As to the second meeting in question, held June 28,1973, the court found that at the regular meeting of the board held on June 18, at which a reporter from the plaintiff newspapers was present, it was voted to hold a meeting on June 28 in substitution for the meeting previously scheduled for July 2 since several members would be away on July 2. The clerk of the board gave notice to the city clerk of the changed date by letter dated June 21, 1973, and sent postcard notices to the members of the board, the mayor, the superintendent of school?, the school building inspector, the newspapers operated by the plaintiffs, and the liaison member of the board of aldermen, as is her regular practice.
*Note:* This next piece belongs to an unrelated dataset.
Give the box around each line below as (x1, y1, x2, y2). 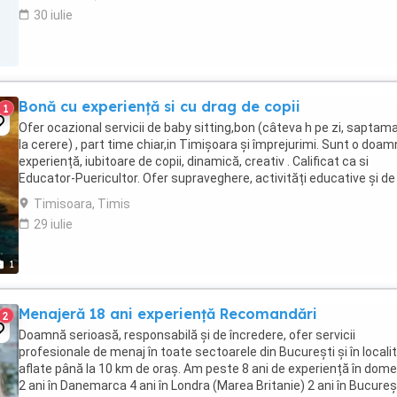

On August 3, 1973, the named plaintiff made a request of the board of education for the minutes of meetings of the board held on June 11 and June 28. No minutes of the meeting held on June 11 were sent to him, no such minutes having been recorded. Minutes of the meeting held on June 28 were sent to him. In all minutes of the board meetings kept up until and including the minutes of the June 28 meeting, the clerk recorded the votes of [594]*594the members as follows: (1) a vote upon a motion with nothing further indicates a unanimous vote of the board; (2) the names of members voting affirmatively were not recorded individually in the minutes; (3) the names of members voting negatively or abstaining were individually recorded in the minutes. The court found that “[t]he names of members who voted in favor of any motion could be readily ascertained by comparing the names of the members in attendance with the names of those whose names were recorded as voting negatively or as abstaining upon a particular motion.” This finding was not attacked.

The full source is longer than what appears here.